South Korea has quickly become one of the world’s economic powerhouses. Growth of its real gross domestic product (GDP or the most common although imperfect measure of a country’s economic performance) was an average of 8% from 1962 to 1989.

Interesting and quite relevant for Egypt today, the South Korean experience of rapid growth occurred under a dictator after a military coup d’état following a student uprising. After the 19 April Revolution, General Park Chung-hee’s military removed a weak and ineffective government in place for one year, quickly ending a brief period of political instability.

Park took over as president and led the country through a period of rapid export-led economic growth and political repression. China and Chile also experienced fundamentally important economic transitions under authoritarian rule. These autocratic regimes transformed their economies very much for the better, despite serious deficiencies along a range of other important dimensions.

An 8% growth rate is the kind of economic growth that makes a poor country rich. It gives citizens more reliable access to better goods and services (basic and otherwise) and better life opportunities. This is the type of high growth that rocketed China up the global ranking. Egypt, before the start of the 25 January Revolution, had growth rates of about 5% and as high as 7% before the global financial crisis.

The key for South Korea and for these other countries was the management of the economy during a critical juncture in the country’s development – entry into global commerce, transitioning from small-scale, relationship-based economic transactions to larger exchanges supported by government action. If business is strongly based on personal relationships, as is the case in Egypt, then an economy will always be severely held back.

Compared to weak democratic governments, economic growth-favouring dictators have the advantage of better overcoming political economy obstacles to growth. Dictators can more credibly commit to growth, particularly when it comes to government behaviour, and can be better at ensuring that things like corruption do not reduce the positive impact of private investment for an economy.

For decades, organisations like the World Bank, the IMF and other such institutions, as well as forests worth of academic papers, have asserted that market-favouring laws and an impartial judiciary are key to the transition from relationship-based to real market exchange.

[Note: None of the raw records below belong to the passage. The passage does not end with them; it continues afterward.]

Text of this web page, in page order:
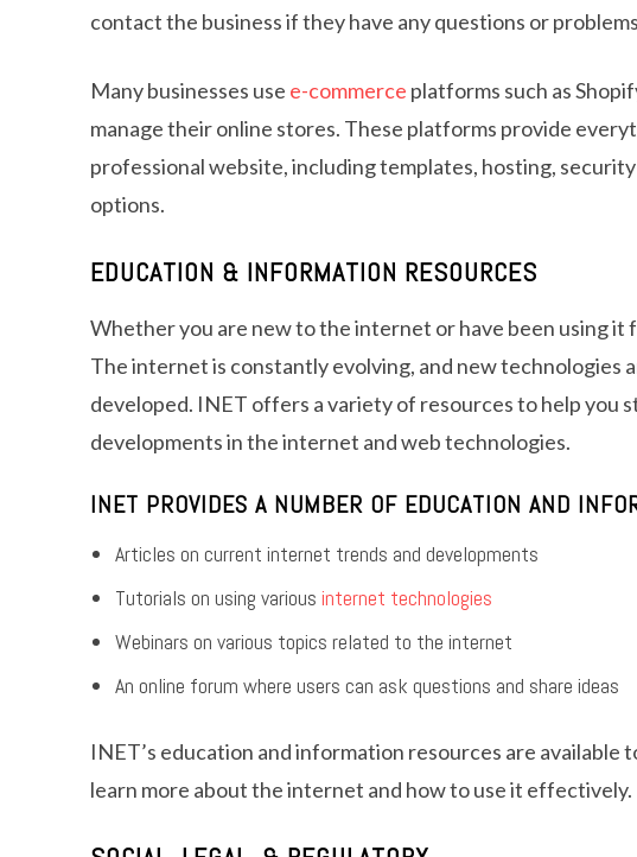
contact the business if they have any questions or
Many businesses use e-commerce platforms such as
manage their online stores. These platforms provide
professional website, including templates, hosting,
options.
EDUCATION & INFORMATION RESOURCES
Whether you are new to the internet or have been using it
The internet is constantly evolving, and new technologies
developed. INET offers a variety of resources to help you
developments in the internet and web technologies.
INET PROVIDES A NUMBER OF EDUCATION AND
Articles on current internet trends and developments
Tutorials on using various internet technologies
Webinars on various topics related to the internet
An online forum where users can ask questions and share ideas
INET’s education and information resources are available
learn more about the internet and how to use it effectively.
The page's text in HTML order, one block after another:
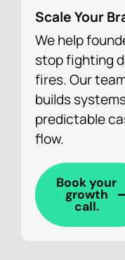
Scale Your
We help
stop fighting
fires. Our
builds
predictable
flow.
Book your
growth
call.
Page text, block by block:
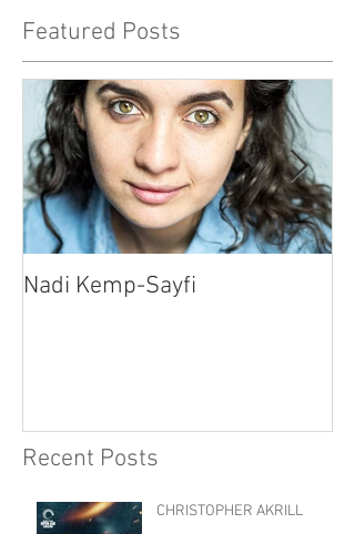
Featured Posts
Nadi Kemp-Sayfi
Recent Posts
CHRISTOPHER AKRILL
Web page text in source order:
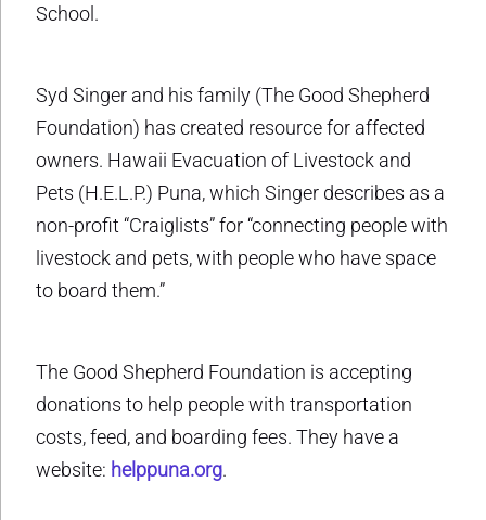
School.
Syd Singer and his family (The Good Shepherd
Foundation) has created resource for affected
owners. Hawaii Evacuation of Livestock and
Pets (H.E.L.P.) Puna, which Singer describes as a
non-profit “Craiglists” for “connecting people with
livestock and pets, with people who have space
to board them.”
The Good Shepherd Foundation is accepting
donations to help people with transportation
costs, feed, and boarding fees. They have a
website: helppuna.org.
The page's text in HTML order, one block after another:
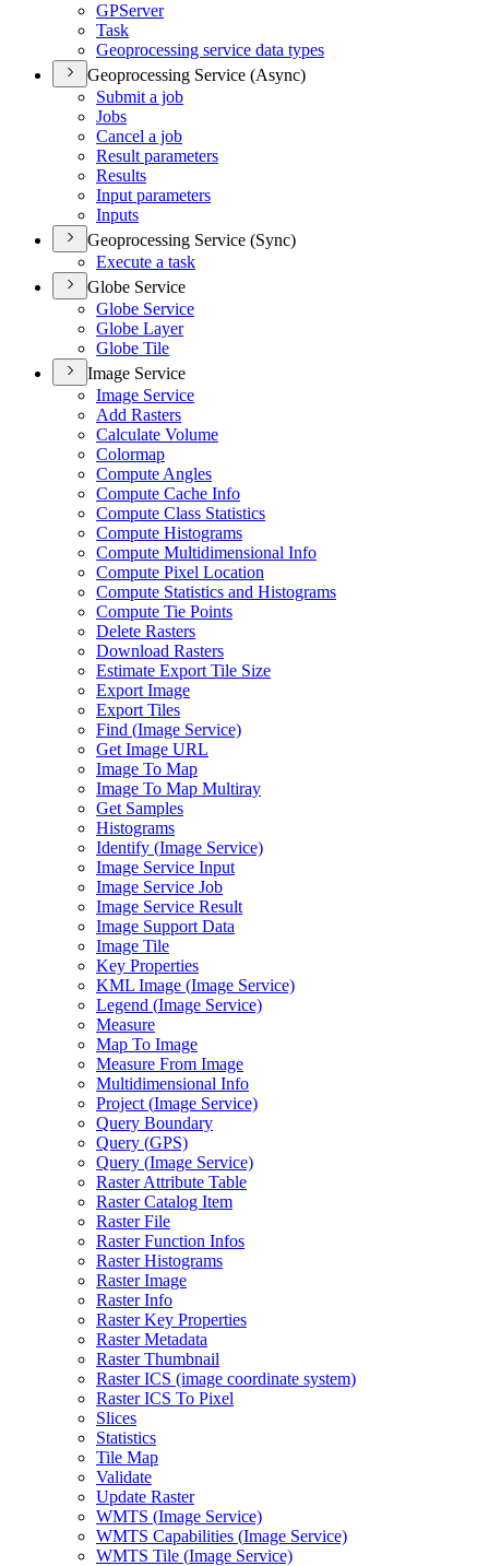
GPServer
Task
Geoprocessing service data types
Geoprocessing Service (Async)
Submit a job
Jobs
Cancel a job
Result parameters
Results
Input parameters
Inputs
Geoprocessing Service (Sync)
Execute a task
Globe Service
Globe Service
Globe Layer
Globe Tile
Image Service
Image Service
Add Rasters
Calculate Volume
Colormap
Compute Angles
Compute Cache Info
Compute Class Statistics
Compute Histograms
Compute Multidimensional Info
Compute Pixel Location
Compute Statistics and Histograms
Compute Tie Points
Delete Rasters
Download Rasters
Estimate Export Tile Size
Export Image
Export Tiles
Find (Image Service)
Get Image URL
Image To Map
Image To Map Multiray
Get Samples
Histograms
Identify (Image Service)
Image Service Input
Image Service Job
Image Service Result
Image Support Data
Image Tile
Key Properties
KML Image (Image Service)
Legend (Image Service)
Measure
Map To Image
Measure From Image
Multidimensional Info
Project (Image Service)
Query Boundary
Query (GPS)
Query (Image Service)
Raster Attribute Table
Raster Catalog Item
Raster File
Raster Function Infos
Raster Histograms
Raster Image
Raster Info
Raster Key Properties
Raster Metadata
Raster Thumbnail
Raster ICS (image coordinate system)
Raster ICS To Pixel
Slices
Statistics
Tile Map
Validate
Update Raster
WMTS (Image Service)
WMTS Capabilities (Image Service)
WMTS Tile (Image Service)
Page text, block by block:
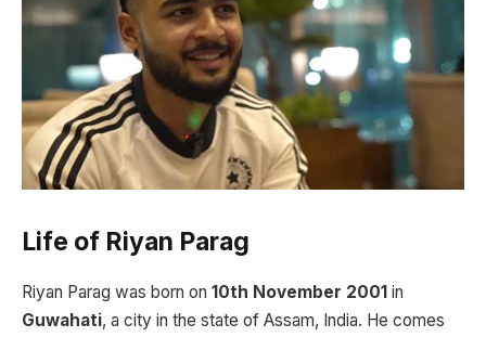
Life of Riyan Parag
Riyan Parag was born on 10th November 2001 in
Guwahati, a city in the state of Assam, India. He comes
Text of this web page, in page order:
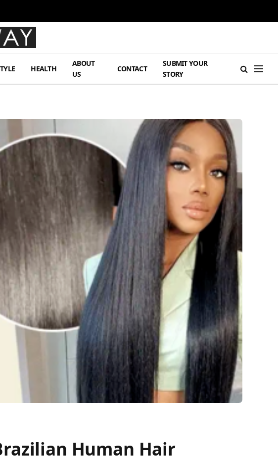
HEALTH
ABOUT
US
CONTACT
SUBMIT YOUR
STORY
Human Hair
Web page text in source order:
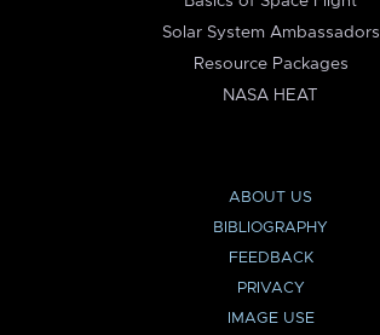
Solar System Ambassadors
Resource Packages
NASA HEAT
ABOUT US
BIBLIOGRAPHY
FEEDBACK
PRIVACY
IMAGE USE
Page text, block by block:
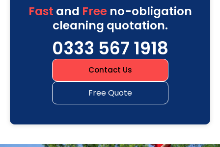
Fast and Freeno-obligation
cleaning quotation.
0333 567 1918
Contact Us
Free Quote
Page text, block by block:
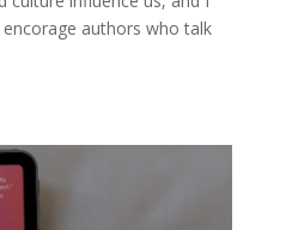
authors who talk
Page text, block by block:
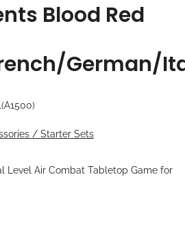
Blood Red
German/
/ Starter Sets
Level Air Combat Tabletop Game for
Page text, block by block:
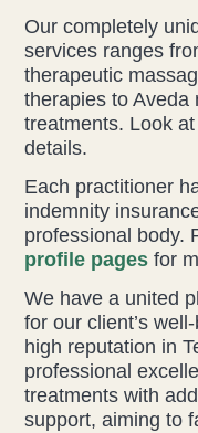
Blogs
Health & Beauty
Press
Contact Us
Our completely
services ranges
therapeutic
therapies to Aveda
treatments. Look
details.
Each practitioner
indemnity
professional body.
profile pages for
We have a united
for our client’s
high reputation in
professional
treatments with
support, aiming to
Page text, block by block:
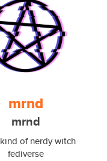
mrnd
mrnd
of nerdy witch
fediverse
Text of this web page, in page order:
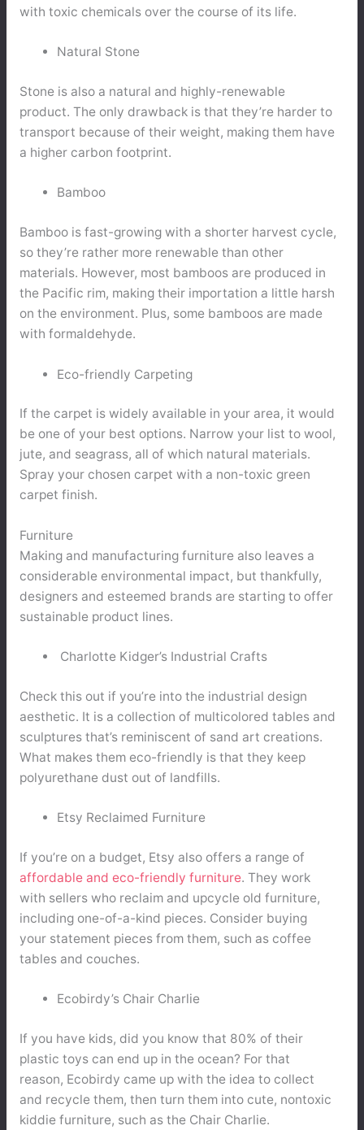
with toxic chemicals over the course of its life.
Natural Stone
Stone is also a natural and highly-renewable
product. The only drawback is that they’re harder to
transport because of their weight, making them have
a higher carbon footprint.
Bamboo
Bamboo is fast-growing with a shorter harvest cycle,
so they’re rather more renewable than other
materials. However, most bamboos are produced in
the Pacific rim, making their importation a little harsh
on the environment. Plus, some bamboos are made
with formaldehyde.
Eco-friendly Carpeting
If the carpet is widely available in your area, it would
be one of your best options. Narrow your list to wool,
jute, and seagrass, all of which natural materials.
Spray your chosen carpet with a non-toxic green
carpet finish.
Furniture
Making and manufacturing furniture also leaves a
considerable environmental impact, but thankfully,
designers and esteemed brands are starting to offer
sustainable product lines.
Charlotte Kidger’s Industrial Crafts
Check this out if you’re into the industrial design
aesthetic. It is a collection of multicolored tables and
sculptures that’s reminiscent of sand art creations.
What makes them eco-friendly is that they keep
polyurethane dust out of landfills.
Etsy Reclaimed Furniture
If you’re on a budget, Etsy also offers a range of
affordable and eco-friendly furniture. They work
with sellers who reclaim and upcycle old furniture,
including one-of-a-kind pieces. Consider buying
your statement pieces from them, such as coffee
tables and couches.
Ecobirdy’s Chair Charlie
If you have kids, did you know that 80% of their
plastic toys can end up in the ocean? For that
reason, Ecobirdy came up with the idea to collect
and recycle them, then turn them into cute, nontoxic
kiddie furniture, such as the Chair Charlie.
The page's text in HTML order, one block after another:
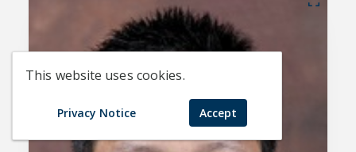
This website uses cookies.
Privacy Notice Accept
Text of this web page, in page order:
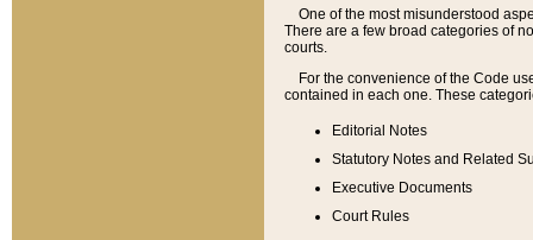
One of the most misunderstood
There are a few broad categories of
courts.
For the convenience of the Code
contained in each one. These
Editorial Notes
Statutory Notes and Related
Executive Documents
Court Rules
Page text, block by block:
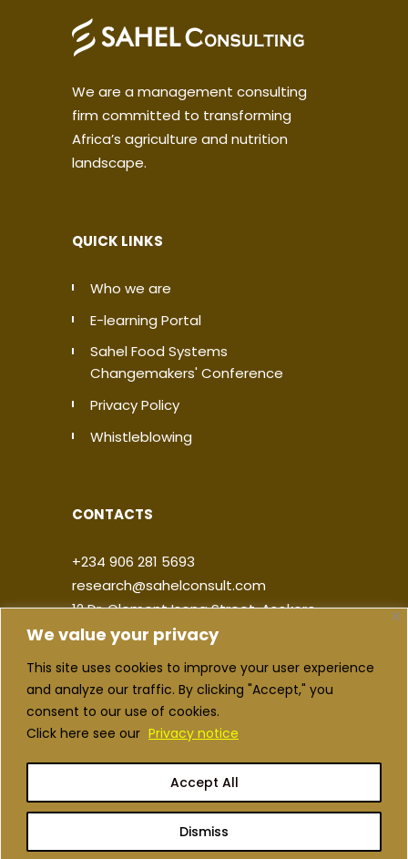
We value your privacy
This site uses cookies to improve your user experience
and analyze our traffic. By clicking "Accept," you
consent to our use of cookies.
Click here see our Privacy notice
Dismiss
Accept All
We are a management consulting
firm committed to transforming
Africa’s agriculture and nutrition
landscape.
QUICK LINKS
Who we are
E-learning Portal
Sahel Food Systems
Changemakers' Conference
Privacy Policy
Whistleblowing
CONTACTS
+234 906 281 5693
research@sahelconsult.com
12 Dr. Clement Isong Street, Asokoro,
900103, FCT Abuja, Nigeria
|
Copyright ©2026 Sahel Consulting. All
rights reserved
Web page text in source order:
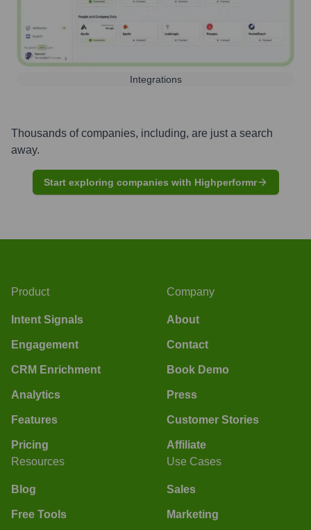
Integrations
Thousands of companies, including, are just a search
away.
Start exploring companies with Highperformr
Product
Intent Signals
Engagement
CRM Enrichment
Analytics
Features
Pricing
Company
About
Contact
Book Demo
Press
Customer Stories
Affiliate
Resources
Blog
Free Tools
Use Cases
Sales
Marketing
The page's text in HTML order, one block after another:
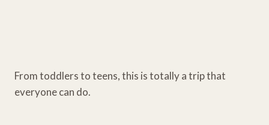
From toddlers to teens, this is totally a trip that
everyone can do.
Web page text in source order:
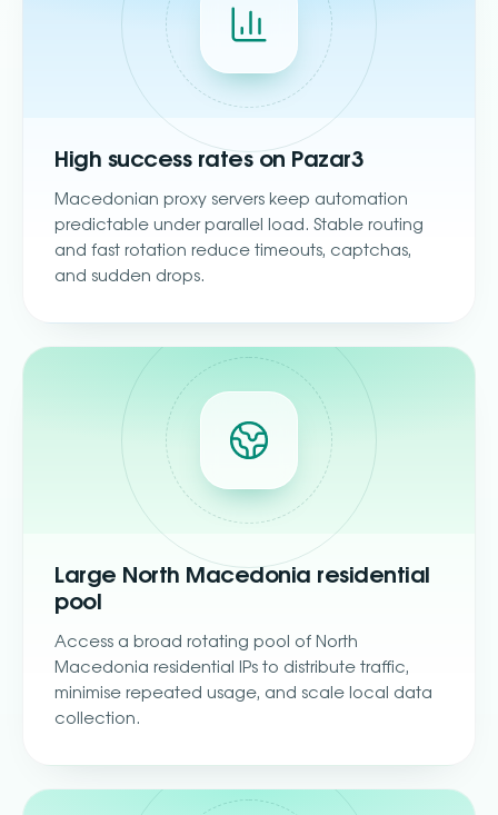
High success rates on Pazar3
Macedonian proxy servers keep automation
predictable under parallel load. Stable routing
and fast rotation reduce timeouts, captchas,
and sudden drops.
Large North Macedonia residential
pool
Access a broad rotating pool of North
Macedonia residential IPs to distribute traffic,
minimise repeated usage, and scale local data
collection.
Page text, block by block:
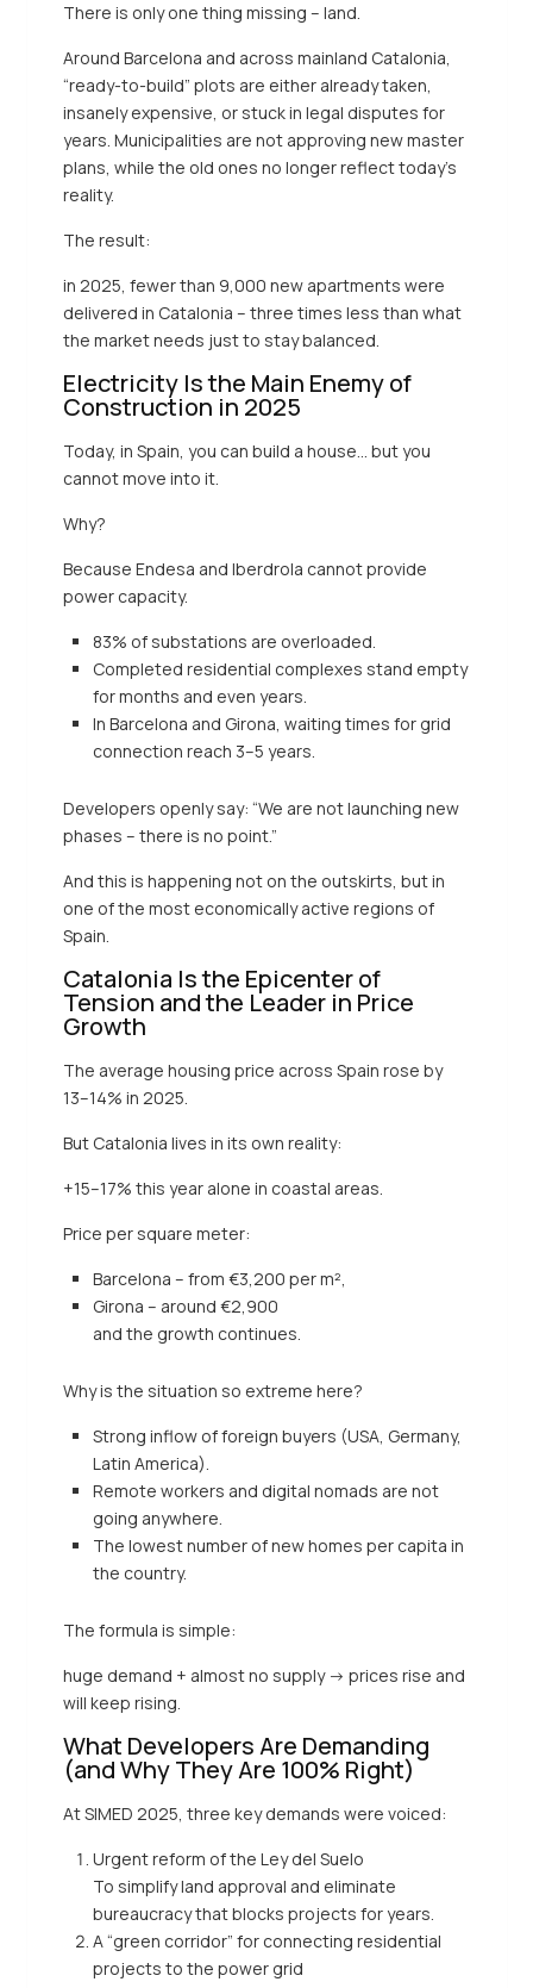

In other words, a country has to have the right legal protections for an economy to do well. The Doing Business rankings are indicative of how critical these institutions see this as the primary way to transform an economy.

What the South Korea, China, and Chile examples indicate is that there are other ways.

At the time that Park took power, South Korea was one of the poorest countries in the world, with a lower GDP per capita than most of Latin America and some of sub-Saharan Africa. It had a low savings rate, almost no natural resources and has always suffered from overpopulation of its small territory. Unlike Egypt, it could not rely on a large internal consumer market.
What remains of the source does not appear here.